Design a 6th-order lowpass Chebyshev Type II filter with 40 dB of stopband attenuation and a stopband edge frequency of 300 Hz, which, for data sampled at 1000 Hz, corresponds to $$0.6\pi$$ rad/sample. Plot its magnitude and phase responses. Use it to filter a 1000-sample random signal.

[b,a] = cheby2(6,40,0.6);
freqz(b,a)

dataIn = randn(1000,1);
dataOut = filter(b,a,dataIn);

Design a 6th-order Chebyshev Type II bandstop filter with normalized edge frequencies of $$0.2\pi$$ and $$0.6\pi$$ rad/sample and 50 dB of stopband attenuation. Plot its magnitude and phase responses. Use it to filter random data.

[b,a] = cheby2(3,50,[0.2 0.6],'stop');
freqz(b,a)

dataIn = randn(1000,1);
dataOut = filter(b,a,dataIn);

Design a 9th-order highpass Chebyshev Type II filter with 20 dB of stopband attenuation and a stopband edge frequency of 300 Hz, which, for data sampled at 1000 Hz, corresponds to $$0.6\pi$$ rad/sample. Plot the magnitude and phase responses. Convert the zeros, poles, and gain to second-order sections for use by fvtool.

[z,p,k] = cheby2(9,20,300/500,'high');
sos = zp2sos(z,p,k);
fvtool(sos,'Analysis','freq')

Design a 20th-order Chebyshev Type II bandpass filter with a lower stopband frequency of 500 Hz and a higher stopband frequency of 560 Hz. Specify a stopband attenuation of 40 dB and a sample rate of 1500 Hz. Use the state-space representation. Design an identical filter using designfilt.

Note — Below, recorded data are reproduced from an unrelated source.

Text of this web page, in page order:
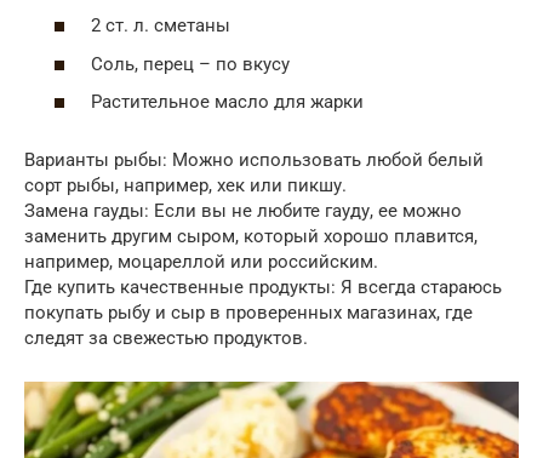
2 ст. л. сметаны
Соль, перец – по вкусу
Растительное масло для жарки
Варианты рыбы: Можно использовать любой белый
сорт рыбы, например, хек или пикшу.
Замена гауды: Если вы не любите гауду, ее можно
заменить другим сыром, который хорошо плавится,
например, моцареллой или российским.
Где купить качественные продукты: Я всегда стараюсь
покупать рыбу и сыр в проверенных магазинах, где
следят за свежестью продуктов.
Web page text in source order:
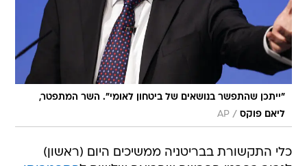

[A,B,C,D] = cheby2(10,40,[500 560]/750);
d = designfilt('bandpassiir','FilterOrder',20, ...
    'StopbandFrequency1',500,'StopbandFrequency2',560, ...
    'StopbandAttenuation',40,'SampleRate',1500);

Convert the state-space representation to second-order sections. Visualize the frequency responses using fvtool.

sos = ss2sos(A,B,C,D);
fvt = fvtool(sos,d,'Fs',1500);
legend(fvt,'cheby2','designfilt')

Design a 5th-order analog Butterworth lowpass filter with a cutoff frequency of 2 GHz. Multiply by $$2\pi$$ to convert the frequency to radians per second. Compute the frequency response of the filter at 4096 points.

n = 5;
f = 2e9;

[zb,pb,kb] = butter(n,2*pi*f,'s');
[bb,ab] = zp2tf(zb,pb,kb);
[hb,wb] = freqs(bb,ab,4096);

Design a 5th-order Chebyshev Type I filter with the same edge frequency and 3 dB of passband ripple. Compute its frequency response.

[z1,p1,k1] = cheby1(n,3,2*pi*f,'s');
[b1,a1] = zp2tf(z1,p1,k1);
[h1,w1] = freqs(b1,a1,4096);

Design a 5th-order Chebyshev Type II filter with the same edge frequency and 30 dB of stopband attenuation. Compute its frequency response.

[z2,p2,k2] = cheby2(n,30,2*pi*f,'s');
[b2,a2] = zp2tf(z2,p2,k2);
[h2,w2] = freqs(b2,a2,4096);

Design a 5th-order elliptic filter with the same edge frequency, 3 dB of passband ripple, and 30 dB of stopband attenuation. Compute its frequency response.

[ze,pe,ke] = ellip(n,3,30,2*pi*f,'s');
[be,ae] = zp2tf(ze,pe,ke);
[he,we] = freqs(be,ae,4096);

Plot the attenuation in decibels. Express the frequency in gigahertz. Compare the filters.

plot(wb/(2e9*pi),mag2db(abs(hb)))
hold on
plot(w1/(2e9*pi),mag2db(abs(h1)))
plot(w2/(2e9*pi),mag2db(abs(h2)))
plot(we/(2e9*pi),mag2db(abs(he)))
axis([0 4 -40 5])
grid
xlabel('Frequency (GHz)')
ylabel('Attenuation (dB)')
legend('butter','cheby1','cheby2','ellip')

The Butterworth and Chebyshev Type II filters have flat passbands and wide transition bands. The Chebyshev Type I and elliptic filters roll off faster but have passband ripple. The frequency input to the Chebyshev Type II design function sets the beginning of the stopband rather than the end of the passband.